• SUPPLIED INFORMATION:
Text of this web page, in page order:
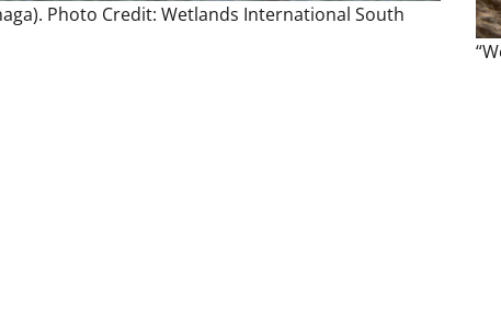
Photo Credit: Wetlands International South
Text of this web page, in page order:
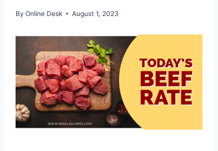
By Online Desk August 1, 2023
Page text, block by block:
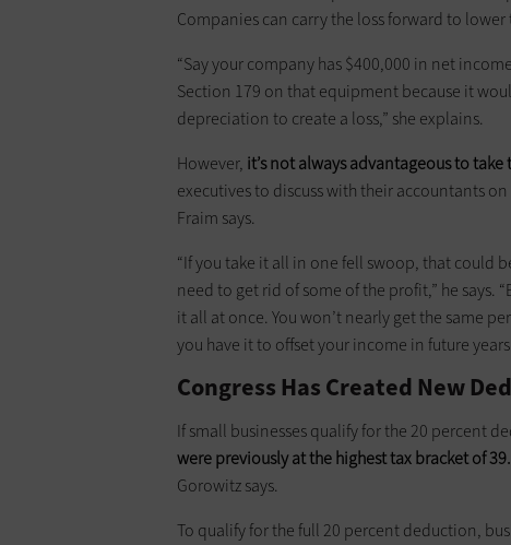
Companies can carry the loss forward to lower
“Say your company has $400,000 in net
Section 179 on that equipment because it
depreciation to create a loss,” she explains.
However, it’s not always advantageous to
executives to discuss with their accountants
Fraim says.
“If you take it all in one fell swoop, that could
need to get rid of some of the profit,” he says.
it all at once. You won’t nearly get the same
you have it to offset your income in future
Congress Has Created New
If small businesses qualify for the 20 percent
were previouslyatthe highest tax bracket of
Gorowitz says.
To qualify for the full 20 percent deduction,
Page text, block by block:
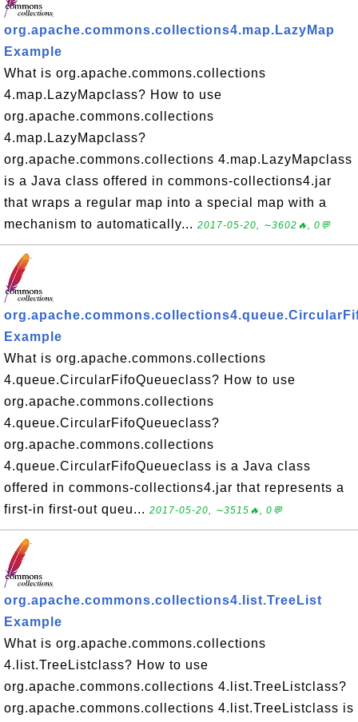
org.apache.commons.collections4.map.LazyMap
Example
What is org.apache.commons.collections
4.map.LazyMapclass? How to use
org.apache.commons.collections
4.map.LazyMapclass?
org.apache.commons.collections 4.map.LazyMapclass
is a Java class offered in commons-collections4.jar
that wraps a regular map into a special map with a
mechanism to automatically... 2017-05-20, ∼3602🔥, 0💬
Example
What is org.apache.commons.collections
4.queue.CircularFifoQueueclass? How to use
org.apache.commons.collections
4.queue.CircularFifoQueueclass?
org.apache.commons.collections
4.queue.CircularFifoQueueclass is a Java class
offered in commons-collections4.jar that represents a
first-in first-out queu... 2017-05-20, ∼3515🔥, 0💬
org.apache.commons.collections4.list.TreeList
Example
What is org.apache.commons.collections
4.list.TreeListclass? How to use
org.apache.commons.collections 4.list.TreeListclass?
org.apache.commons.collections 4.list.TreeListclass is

• TO DO: Repeat exactly the lines above, starting at the one that contains "swoop, that could" and stopping at the last line of the entries, and leave out the pictures.

• ANSWER TO THIS EXERCISE:
“If you take it all in one fell swoop, that could
need to get rid of some of the profit,” he says.
it all at once. You won’t nearly get the same
you have it to offset your income in future
Congress Has Created New
If small businesses qualify for the 20 percent
were previouslyatthe highest tax bracket of
Gorowitz says.
To qualify for the full 20 percent deduction,
Page text, block by block:
org.apache.commons.collections4.map.LazyMap
Example
What is org.apache.commons.collections
4.map.LazyMapclass? How to use
org.apache.commons.collections
4.map.LazyMapclass?
org.apache.commons.collections 4.map.LazyMapclass
is a Java class offered in commons-collections4.jar
that wraps a regular map into a special map with a
mechanism to automatically... 2017-05-20, ∼3602🔥, 0💬
Example
What is org.apache.commons.collections
4.queue.CircularFifoQueueclass? How to use
org.apache.commons.collections
4.queue.CircularFifoQueueclass?
org.apache.commons.collections
4.queue.CircularFifoQueueclass is a Java class
offered in commons-collections4.jar that represents a
first-in first-out queu... 2017-05-20, ∼3515🔥, 0💬
org.apache.commons.collections4.list.TreeList
Example
What is org.apache.commons.collections
4.list.TreeListclass? How to use
org.apache.commons.collections 4.list.TreeListclass?
org.apache.commons.collections 4.list.TreeListclass is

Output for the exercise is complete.